In this study, the prevalence of RIF-resistance was almost similar in males and females (45.7 % vs 54.3 %). These findings are consistent with the study by Nair et al. (2016) in India who reported the similar risk of RIF-resistance among men and women. This could be due to the fact that both males and females are equally exposed to factors which cause RIF-resistance. However, we observed that more females were infected with MTB as compared with males with statistically significant difference (41.9%vs 36.4%, p= 0.008). In our study the frequency of TB patients was highest in the age group 20-39 years, which is in agreement with other studies conducted in Nairobi (Ndungu et al., 2013) and Pakistan (Munir et al., 2015), where the highest TB infection was observed in age groups of 18-34 and 21-50 years, respectively.
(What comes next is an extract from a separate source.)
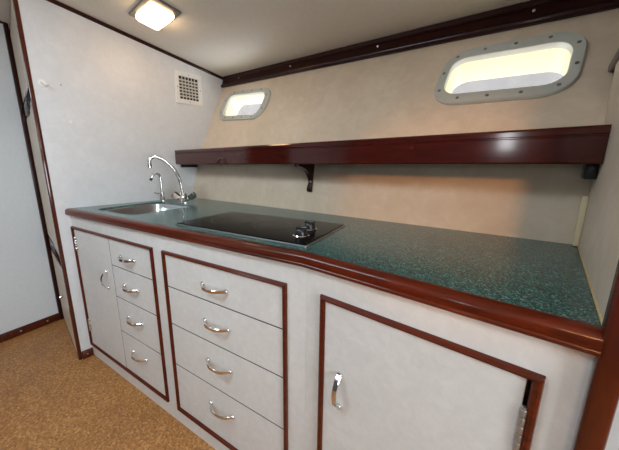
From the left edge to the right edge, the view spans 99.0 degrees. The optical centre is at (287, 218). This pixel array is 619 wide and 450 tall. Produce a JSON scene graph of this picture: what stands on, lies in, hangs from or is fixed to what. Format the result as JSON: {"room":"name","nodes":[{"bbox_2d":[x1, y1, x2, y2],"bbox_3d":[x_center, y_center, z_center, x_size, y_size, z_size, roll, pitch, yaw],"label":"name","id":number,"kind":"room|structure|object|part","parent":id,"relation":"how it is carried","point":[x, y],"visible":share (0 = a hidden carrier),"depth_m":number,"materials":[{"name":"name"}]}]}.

Balochistan, a province of Pakistan, has over thirty million population and shares a common border with Iran and Afghanistan. To the best of our knowledge, it is the first study to report the prevalence of rifampicin resistant TB cases and determine the frequency of rpoB gene mutations within 81-bp RRDR in this province.

In conclusion, GeneXpert MTB/RIF detected 46 rifampicin resistant cases out of 899 TB patients caused by rpoB gene mutations in the 81-bp RRDR. The most frequent rpoB gene mutation was observed in codon 531/533 (Probe E, 78.3%) while the least was detected within the sequence 511 (Probe A, 2.2%). Such studies on mutations can be useful for the development of novel therapeutics for the TB treatment.


Statement of conflict of interest

The authors declare there is no conflict of interest.